There are some users who have managed to run other (desktop) variations of Windows on the Raspberry Pi. If classic applications will start on the Pi, however, they will be very slow – as most Windows applications are optimized for a different CPU architecture (x86) than the Raspberry Pi (ARM).

Thus, they need to be emulated – imagine if someone spoke Spanish, and to understand them, you need to have another person take everything they say, and everything you say, and translate it. The conversation would be much slower – and this is the same case for emulation.

Download Windows 10 Core IoT

Windows 10 CoreIoT for Raspberry Pi 2 / 3 can be downloaded here.

Note, there is no version for the Raspberry Pi 4 currently. The last release for the Raspberry Pi happened in October 2018.

Raspberry Pi 4 EEPROM boot recovery

Raspberry Pi Imager also allows you to choose “Misc utility images” (EEPROM recovery, etc.). Scroll down in the list of operating systems to see it:

Raspberry Pi imager screenshot, showing RISC OS Pi, TLXOS, Misc utility images, erase and use custom
Raspberry Pi imager, showing a choice of operating systems.

Click on “Misc utility images” to see the Raspberry Pi 4 EEPROM boot recovery image, with the text “Use this only if advised to do so” beneath it:

Raspberry Pi Imager showing the Raspberry Pi 4 EEPROM boot recovery screen.
Raspberry Pi 4 EEPROM boot recovery image

This is not an operating system proper, it is a helper utility.
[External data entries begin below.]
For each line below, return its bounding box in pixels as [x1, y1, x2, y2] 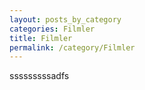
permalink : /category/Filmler [9, 42, 136, 53]
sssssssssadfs [9, 70, 70, 82]
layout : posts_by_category [9, 14, 122, 25]
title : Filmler [9, 33, 73, 43]
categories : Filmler [9, 24, 96, 34]
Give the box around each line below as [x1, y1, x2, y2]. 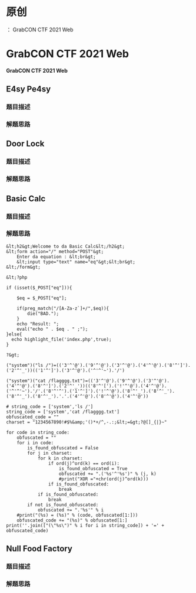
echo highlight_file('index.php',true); [11, 336, 112, 343]
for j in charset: [27, 450, 72, 456]
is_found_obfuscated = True [58, 465, 128, 471]
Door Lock [6, 139, 45, 149]
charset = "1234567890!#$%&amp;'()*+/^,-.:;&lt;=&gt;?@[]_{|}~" [6, 419, 167, 425]
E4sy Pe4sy [6, 84, 51, 95]
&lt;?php [6, 274, 28, 281]
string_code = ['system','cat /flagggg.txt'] [6, 409, 119, 415]
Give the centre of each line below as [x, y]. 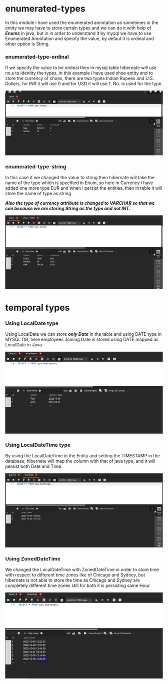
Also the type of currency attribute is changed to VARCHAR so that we [80, 203]
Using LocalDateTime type [38, 445]
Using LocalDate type [32, 323]
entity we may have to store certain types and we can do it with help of [78, 28]
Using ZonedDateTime [33, 558]
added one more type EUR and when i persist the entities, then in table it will [84, 188]
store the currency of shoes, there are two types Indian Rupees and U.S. [79, 79]
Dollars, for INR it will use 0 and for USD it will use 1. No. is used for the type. [84, 84]
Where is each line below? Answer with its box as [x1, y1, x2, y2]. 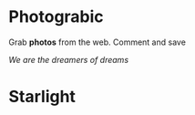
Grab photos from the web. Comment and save [8, 37, 186, 47]
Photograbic [8, 6, 104, 27]
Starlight [8, 87, 77, 107]
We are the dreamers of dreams [8, 54, 129, 65]
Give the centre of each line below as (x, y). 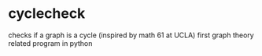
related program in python (50, 43)
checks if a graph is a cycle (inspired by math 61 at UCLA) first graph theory (131, 35)
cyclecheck (47, 14)
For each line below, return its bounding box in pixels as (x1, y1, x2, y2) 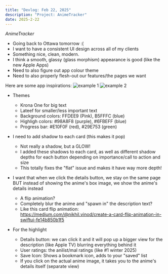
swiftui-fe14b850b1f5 (20, 217, 65, 223)
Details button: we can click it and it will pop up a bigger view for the (20, 237, 163, 243)
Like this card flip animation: (20, 206, 79, 212)
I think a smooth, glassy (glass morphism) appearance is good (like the (12, 57, 160, 63)
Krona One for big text (20, 102, 67, 108)
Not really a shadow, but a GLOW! (20, 143, 91, 149)
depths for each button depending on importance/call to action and (20, 154, 161, 160)
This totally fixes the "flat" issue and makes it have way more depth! (20, 165, 162, 171)
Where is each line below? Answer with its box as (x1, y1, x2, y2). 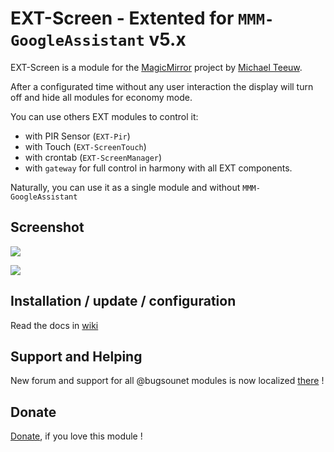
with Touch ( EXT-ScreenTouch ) (24, 140, 147, 152)
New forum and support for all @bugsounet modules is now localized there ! (10, 375, 325, 387)
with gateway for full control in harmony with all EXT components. (24, 162, 293, 174)
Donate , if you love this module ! (10, 430, 143, 442)
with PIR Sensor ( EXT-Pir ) (24, 130, 131, 142)
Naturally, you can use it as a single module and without (10, 181, 241, 193)
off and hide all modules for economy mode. (10, 91, 193, 103)
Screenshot (10, 219, 85, 236)
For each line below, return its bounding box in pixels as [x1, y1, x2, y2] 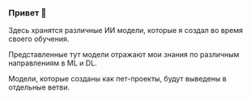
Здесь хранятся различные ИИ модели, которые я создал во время [8, 26, 243, 35]
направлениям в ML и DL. [8, 58, 97, 68]
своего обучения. [8, 34, 70, 44]
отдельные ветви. [8, 82, 70, 92]
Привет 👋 [8, 7, 47, 19]
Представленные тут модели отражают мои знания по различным [8, 50, 240, 60]
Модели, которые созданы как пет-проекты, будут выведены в [8, 74, 227, 84]
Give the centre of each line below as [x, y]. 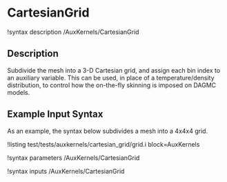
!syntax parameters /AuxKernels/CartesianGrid [73, 158]
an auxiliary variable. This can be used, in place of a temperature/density [111, 78]
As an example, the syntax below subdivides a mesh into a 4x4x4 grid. [108, 131]
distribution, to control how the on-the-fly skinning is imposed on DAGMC [112, 85]
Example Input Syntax [55, 115]
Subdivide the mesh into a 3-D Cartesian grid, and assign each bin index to [114, 70]
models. [19, 92]
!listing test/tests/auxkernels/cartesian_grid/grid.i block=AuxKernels [103, 144]
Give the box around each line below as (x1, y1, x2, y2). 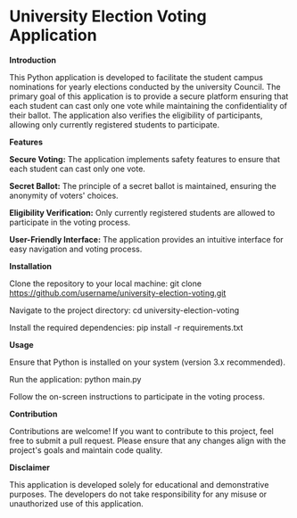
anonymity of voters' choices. (9, 190, 119, 201)
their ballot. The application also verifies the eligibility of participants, (9, 110, 263, 120)
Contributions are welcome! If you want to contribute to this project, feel (9, 425, 274, 436)
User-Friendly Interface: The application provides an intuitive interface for (9, 234, 284, 244)
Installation (9, 260, 52, 271)
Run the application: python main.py (9, 374, 142, 384)
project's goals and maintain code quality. (9, 444, 163, 456)
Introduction (9, 54, 56, 65)
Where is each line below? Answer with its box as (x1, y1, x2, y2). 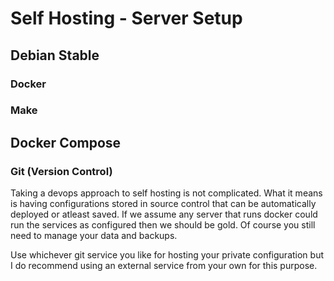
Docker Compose (10, 134, 122, 151)
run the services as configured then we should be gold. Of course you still (10, 219, 316, 231)
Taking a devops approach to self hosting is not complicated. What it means (10, 187, 323, 199)
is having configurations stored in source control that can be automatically (10, 198, 317, 210)
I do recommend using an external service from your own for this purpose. (10, 260, 318, 272)
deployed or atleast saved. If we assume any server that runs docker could (10, 208, 318, 221)
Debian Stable (10, 47, 100, 64)
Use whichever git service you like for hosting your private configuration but (10, 249, 324, 261)
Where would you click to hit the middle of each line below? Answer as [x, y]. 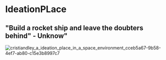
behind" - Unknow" [36, 36]
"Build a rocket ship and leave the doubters [74, 28]
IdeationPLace [36, 9]
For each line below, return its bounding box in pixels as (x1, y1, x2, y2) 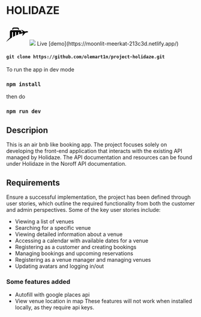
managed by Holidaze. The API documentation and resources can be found (6, 154, 193, 161)
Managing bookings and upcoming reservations (14, 250, 134, 257)
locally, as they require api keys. (14, 304, 95, 311)
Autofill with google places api (14, 291, 90, 298)
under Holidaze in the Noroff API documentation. (6, 160, 127, 168)
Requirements (6, 178, 60, 188)
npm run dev (6, 108, 41, 115)
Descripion (6, 125, 49, 135)
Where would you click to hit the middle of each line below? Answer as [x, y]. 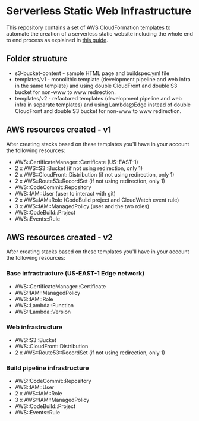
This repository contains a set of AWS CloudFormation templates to [89, 27]
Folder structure [37, 59]
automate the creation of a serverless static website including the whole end [99, 33]
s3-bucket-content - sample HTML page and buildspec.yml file [92, 73]
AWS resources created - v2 [59, 237]
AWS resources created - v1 [59, 130]
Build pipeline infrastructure [48, 368]
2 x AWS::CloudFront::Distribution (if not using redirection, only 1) [94, 174]
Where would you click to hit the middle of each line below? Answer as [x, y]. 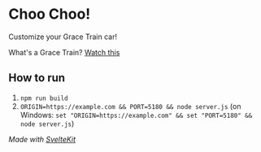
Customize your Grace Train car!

The Raspberry Pi 4 has an additional boot stage (an EEPROM) which allows it to add additional boot capabilities in the form of software updates. Sometimes there are problems with this EEPROM, and it needs to be rewritten.

Therefore, if your Raspberry Pi does not boot from SD cards which are known to have a good and compatible operating system on it, you can try this Raspberry Pi 4 EEPROM boot recovery image as an effort to reflash the EEPROM.

This will not be of any use to other Raspberry Pi models (Pi Zero / Pi 1 / Pi 2 / Pi 3).


Many different Raspberry Pi operating system variants exist. For many users Raspberry Pi OS (which can be installed with the help of NOOBS, for example) will be the perfect choice, as it allows you to do most things quite well.

If you have Raspberry Pi OS on your Raspberry Pi, be sure to check out PiCockpit – it will support you with managing your system and using the GPIO port, etc.

If you are into home entertainment systems, you should have a look at LibreELEC, instead.

Windows on Raspberry Pi is not a thing yet, you should look into the Linux-based Raspberry Pi OS and software alternatives, instead.

Which Operating System do you like to use on the Raspberry Pi? What are your experiences and recommendations? Comment below to share your wisdom with us 🙂

1 Comment

  1. Juan Fischer on April 8, 2022 at 5:11 am


    Is there a PiCockpit version for arm64?